◆ Problem requirements
In the records below, find the line with "Several counterexamples have", then copy each line exactly until you have copied the line with "Infrastructure". Leave any picture out.

◆ Data supplied

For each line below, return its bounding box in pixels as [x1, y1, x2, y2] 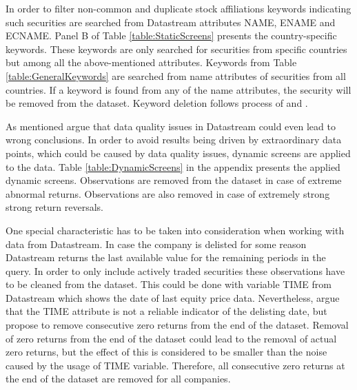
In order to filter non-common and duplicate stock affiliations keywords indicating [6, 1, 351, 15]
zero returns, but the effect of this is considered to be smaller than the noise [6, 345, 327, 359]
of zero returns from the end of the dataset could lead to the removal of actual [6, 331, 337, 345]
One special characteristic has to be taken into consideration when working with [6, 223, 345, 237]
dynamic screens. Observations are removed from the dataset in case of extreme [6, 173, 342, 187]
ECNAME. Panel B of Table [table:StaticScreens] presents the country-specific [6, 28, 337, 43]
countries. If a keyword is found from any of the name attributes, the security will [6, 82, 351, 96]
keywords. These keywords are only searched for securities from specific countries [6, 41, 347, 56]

==

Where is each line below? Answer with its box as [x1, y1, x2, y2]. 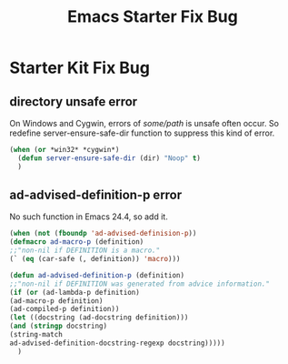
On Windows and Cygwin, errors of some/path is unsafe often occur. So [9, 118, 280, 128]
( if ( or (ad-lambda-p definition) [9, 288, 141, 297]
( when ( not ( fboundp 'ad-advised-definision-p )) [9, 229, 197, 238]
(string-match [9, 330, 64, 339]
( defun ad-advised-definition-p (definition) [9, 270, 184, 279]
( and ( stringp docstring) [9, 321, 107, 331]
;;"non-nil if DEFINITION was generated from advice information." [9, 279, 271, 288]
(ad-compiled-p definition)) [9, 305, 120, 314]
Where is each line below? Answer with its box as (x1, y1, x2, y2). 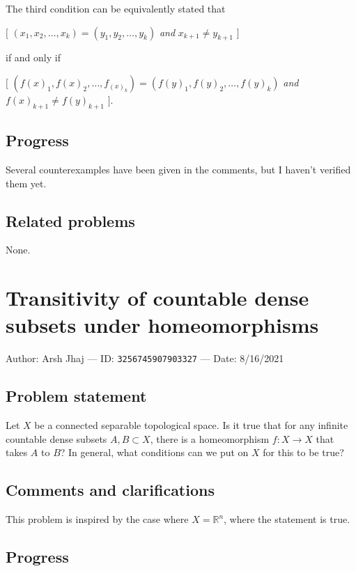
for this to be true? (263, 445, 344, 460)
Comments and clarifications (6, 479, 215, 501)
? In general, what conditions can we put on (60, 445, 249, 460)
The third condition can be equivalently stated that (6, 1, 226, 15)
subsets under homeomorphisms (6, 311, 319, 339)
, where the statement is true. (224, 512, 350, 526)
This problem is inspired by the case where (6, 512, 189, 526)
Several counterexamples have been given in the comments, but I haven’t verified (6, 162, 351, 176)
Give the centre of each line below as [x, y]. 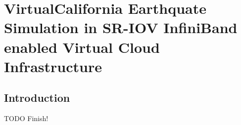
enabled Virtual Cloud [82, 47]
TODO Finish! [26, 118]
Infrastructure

◆ Answer box
Several counterexamples have been given in the comments, but I haven’t verified (6, 162, 351, 176)
Give the centre of each line below as [x, y]. 
enabled Virtual Cloud [82, 47]
TODO Finish! [26, 118]
Infrastructure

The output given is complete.